John Daugomah and his wife Jackie Curley said it was the Crownpoint community who told them a hotel was needed.

“Since we live here we wanted to know what was going to spark the economy for Crownpoint,” said Daugomah. “The overwhelming (majority of) the chapter, community, president, said it’s going to be a hotel. It’s been a long, trying test.” So for about six years the couple pursued this business venture and finally, on Sept 27, Daugomah and Curley celebrated the groundbreaking for a three-story, 72-room, dual-brand hotel with members of the Navajo Nation Council, President Jonathan Nez and others who helped them get to this point.

“As a lot of you know, it takes a lot of time and effort to get projects going on the Navajo Nation,” said John Largo of the local Regional Business Development Office. “There are so many things you got to do.” In 2013, Daugomah and Curley started the process of getting a hotel built by going to the Eastern RBDO.

A year later, they signed a franchise agreement with Choice Hotels to build a dual-brand Sleep Inn & Suites and Mainstay Suites hotel. In 2018, the architectural design and engineering was completed and bidding began and currently the Eastern RBDO is working to finalize costs with the general contractor so construction may begin in November or December. The cost estimate is approximately $12.5 million.

Native American Bank will be providing a business loan of $7 million through an investment by CSB Enterprises. The Navajo Nation investment into the project is $5.525 million — $3.775 million from the Permanent Trust Fund and $1.75 million from the Navajo Sales Tax fund.
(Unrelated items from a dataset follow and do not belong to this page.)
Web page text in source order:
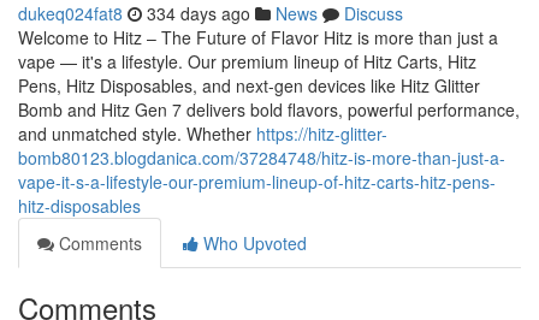
dukeq024fat8 334 days ago News
Discuss
Welcome to Hitz – The Future of Flavor Hitz is more than just a
vape — it's a lifestyle. Our premium lineup of Hitz Carts, Hitz
Pens, Hitz Disposables, and next-gen devices like Hitz Glitter
Bomb and Hitz Gen 7 delivers bold flavors, powerful performance,
and unmatched style. Whether https://hitz-glitter-
bomb80123.blogdanica.com/37284748/hitz-is-more-than-just-a-
vape-it-s-a-lifestyle-our-premium-lineup-of-hitz-carts-hitz-pens-
hitz-disposables
Comments
Who Upvoted
Comments
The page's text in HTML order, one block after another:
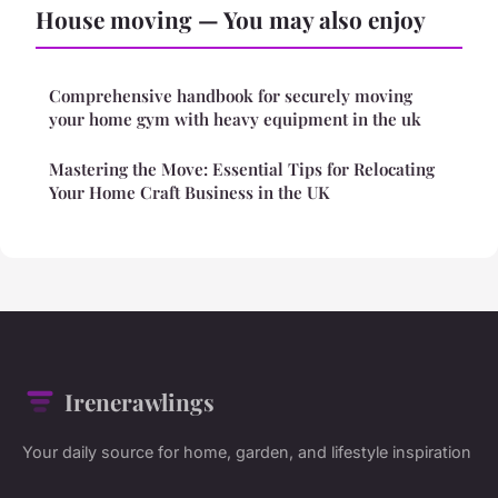
House moving — You may also enjoy
Comprehensive handbook for securely moving
your home gym with heavy equipment in the uk
Mastering the Move: Essential Tips for Relocating
Your Home Craft Business in the UK
Irenerawlings
Your daily source for home, garden, and lifestyle inspiration
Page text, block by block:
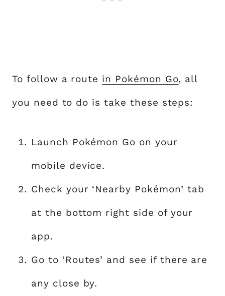
To follow a route in Pokémon Go, all
you need to do is take these steps:
Launch Pokémon Go on your
mobile device.
Check your ‘Nearby Pokémon’ tab
at the bottom right side of your
app.
Go to ‘Routes’ and see if there are
any close by.
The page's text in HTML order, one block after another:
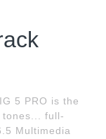
5 PRO is the
full-
Multimedia
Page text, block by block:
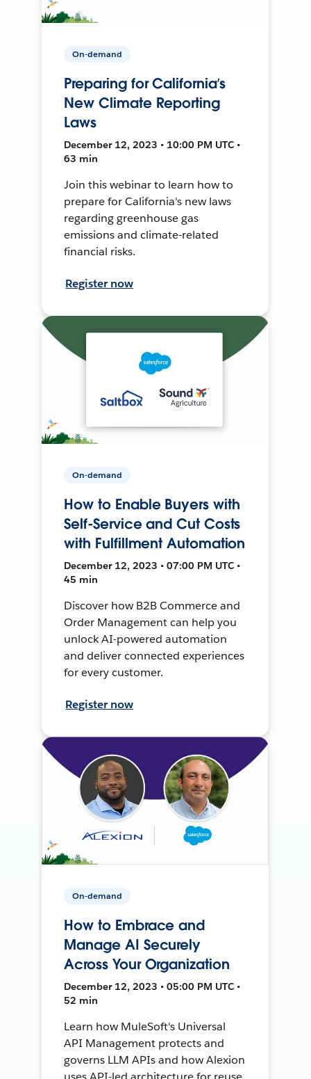
On-demand
Preparing for California’s
New Climate Reporting
Laws
December 12, 2023 • 10:00 PM UTC •
63 min
Join this webinar to learn how to
prepare for California's new laws
regarding greenhouse gas
emissions and climate-related
financial risks.
Register now
On-demand
How to Enable Buyers with
Self-Service and Cut Costs
with Fulfillment Automation
December 12, 2023 • 07:00 PM UTC •
45 min
Discover how B2B Commerce and
Order Management can help you
unlock AI-powered automation
and deliver connected experiences
for every customer.
Register now
On-demand
How to Embrace and
Manage AI Securely
Across Your Organization
December 12, 2023 • 05:00 PM UTC •
52 min
Learn how MuleSoft's Universal
API Management protects and
governs LLM APIs and how Alexion
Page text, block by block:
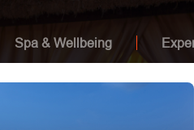
Spa & Wellbeing

About $150,000 was borrowed from Navajo CDFI to complete the architectural design and engineering services for the project.

“We want to push Navajo-owned and the way we do that is investing,” said Largo. “We have a huge partnership here.” Largo also acknowledged JT Willie, director of the Division of Economic Development.
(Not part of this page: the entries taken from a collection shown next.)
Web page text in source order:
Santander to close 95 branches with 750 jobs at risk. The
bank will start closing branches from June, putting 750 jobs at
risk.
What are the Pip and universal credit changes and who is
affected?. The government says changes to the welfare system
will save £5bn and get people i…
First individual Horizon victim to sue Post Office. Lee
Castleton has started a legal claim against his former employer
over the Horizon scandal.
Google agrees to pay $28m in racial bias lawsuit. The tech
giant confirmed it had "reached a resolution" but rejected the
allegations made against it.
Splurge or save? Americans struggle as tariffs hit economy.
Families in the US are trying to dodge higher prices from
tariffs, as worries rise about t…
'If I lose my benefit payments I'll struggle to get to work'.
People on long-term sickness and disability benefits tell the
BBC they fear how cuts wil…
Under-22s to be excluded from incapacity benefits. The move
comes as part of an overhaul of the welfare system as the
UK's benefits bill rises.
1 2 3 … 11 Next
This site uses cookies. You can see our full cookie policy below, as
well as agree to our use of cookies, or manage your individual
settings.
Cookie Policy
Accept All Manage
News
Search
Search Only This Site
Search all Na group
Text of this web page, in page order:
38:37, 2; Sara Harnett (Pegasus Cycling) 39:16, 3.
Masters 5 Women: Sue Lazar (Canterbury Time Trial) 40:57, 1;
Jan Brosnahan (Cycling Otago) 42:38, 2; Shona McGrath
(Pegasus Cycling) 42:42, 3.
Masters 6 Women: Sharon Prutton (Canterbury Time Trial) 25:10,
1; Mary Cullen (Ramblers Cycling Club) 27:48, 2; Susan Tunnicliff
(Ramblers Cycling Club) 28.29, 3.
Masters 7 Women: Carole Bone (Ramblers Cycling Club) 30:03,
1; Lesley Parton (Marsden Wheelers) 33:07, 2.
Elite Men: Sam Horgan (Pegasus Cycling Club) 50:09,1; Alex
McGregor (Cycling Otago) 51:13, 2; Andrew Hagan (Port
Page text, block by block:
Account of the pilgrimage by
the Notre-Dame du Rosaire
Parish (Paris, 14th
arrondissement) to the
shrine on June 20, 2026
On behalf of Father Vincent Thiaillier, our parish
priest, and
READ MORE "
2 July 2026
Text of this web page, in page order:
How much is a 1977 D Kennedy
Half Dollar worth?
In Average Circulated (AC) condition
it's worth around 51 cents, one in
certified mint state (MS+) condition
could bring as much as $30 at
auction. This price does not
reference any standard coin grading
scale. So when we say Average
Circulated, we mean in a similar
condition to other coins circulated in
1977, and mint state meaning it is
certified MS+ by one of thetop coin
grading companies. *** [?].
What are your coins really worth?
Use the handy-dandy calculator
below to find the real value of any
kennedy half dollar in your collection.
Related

Willie said when he came on board as director he saw that the Crownpoint hotel project was on hold. In order to get it back on track DED allocated funding from the sales tax fund. “It was halted because of lack of funding and the need for support to get this project off the ground again,” said Willie.
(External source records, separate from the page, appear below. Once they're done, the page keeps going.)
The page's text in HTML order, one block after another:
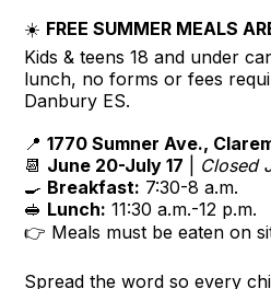
☀️ FREE SUMMER MEALS
Kids & teens 18 and under
lunch, no forms or fees
Danbury ES.
📍1770 Sumner Ave.,
📆 June 20-July 17
Closed
🍳 Breakfast: 7:30-8 a.m.
🥪 Lunch: 11:30 a.m.-12 p.m.
👉 Meals must be eaten on
Spread the word so every
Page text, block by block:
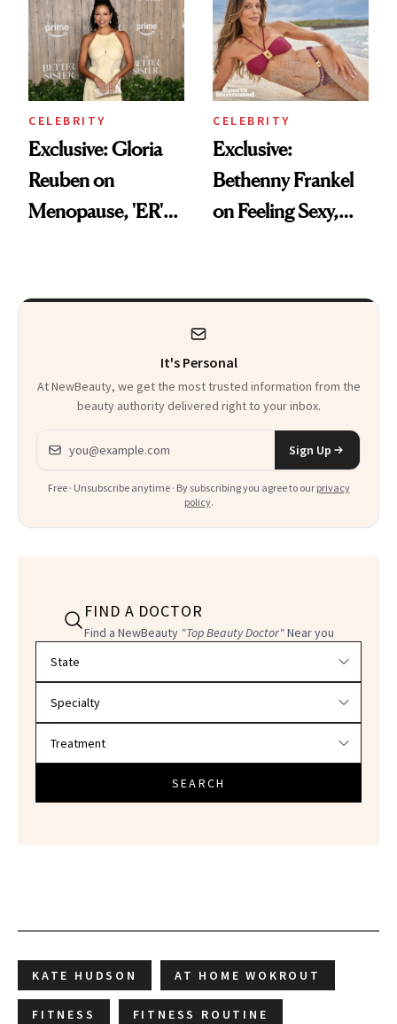
Didn't Know You
Needed
'Doing Great'
CELEBRITY
Exclusive: Gloria
Reuben on
Menopause, 'ER'
CELEBRITY
Exclusive:
Bethenny Frankel
on Feeling Sexy,
Illustrated
It's Personal
At NewBeauty, we get the most trusted information from the
beauty authority delivered right to your inbox.
Email address
Sign Up
Free · Unsubscribe anytime · By subscribing you agree to our privacy
policy.
FIND A DOCTOR
Find a NewBeauty "Top Beauty Doctor"Near you
SEARCH
KATE HUDSON AT HOME WOKROUT
FITNESS FITNESS ROUTINE
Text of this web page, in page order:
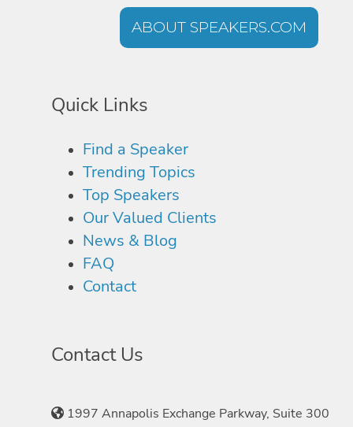
ABOUT SPEAKERS.COM
Quick Links
Find a Speaker
Trending Topics
Top Speakers
Our Valued Clients
News & Blog
FAQ
Contact
Contact Us
1997 Annapolis Exchange Parkway, Suite 300

After taking over as director, the first RBDO he met with was Eastern Agency and he noticed there were many different projects “sitting on the docket.” “It’s re-designation of funds,” said Willie, “to get these shovel projects off the ground. This hotel was shovel-ready, it just kept getting put on the back burner.”

Delegate Edmund Yazzie’s late father, Edgar Yazzie, had given 10 acres of his land to go toward the hotel. The delegate said his dad’s intention to give up land was solely selfless and to help his community. “It was for the people,” said Yazzie. “He couldn’t wait for it to open. I’m glad we’re getting this done.” Tourism is an untapped market on Navajo and Nez said this hotel will help start changing that, as well as keeping his administration’s promise that Eastern Agency will not be forgotten.

When Nez was vice president in 2015, he wrote a commitment letter from the president’s office promising $1 million in matching funds for the Crownpoint Hotel project. “There’s a lot of visitors in Western Agency, a lot of tourists,” said Nez. “So this is an opportunity to bring some of those visitors into Eastern Navajo.”

The post Dirt turned for 3-story hotel in Crownpoint appeared first on Navajo Times.

[Category: Business]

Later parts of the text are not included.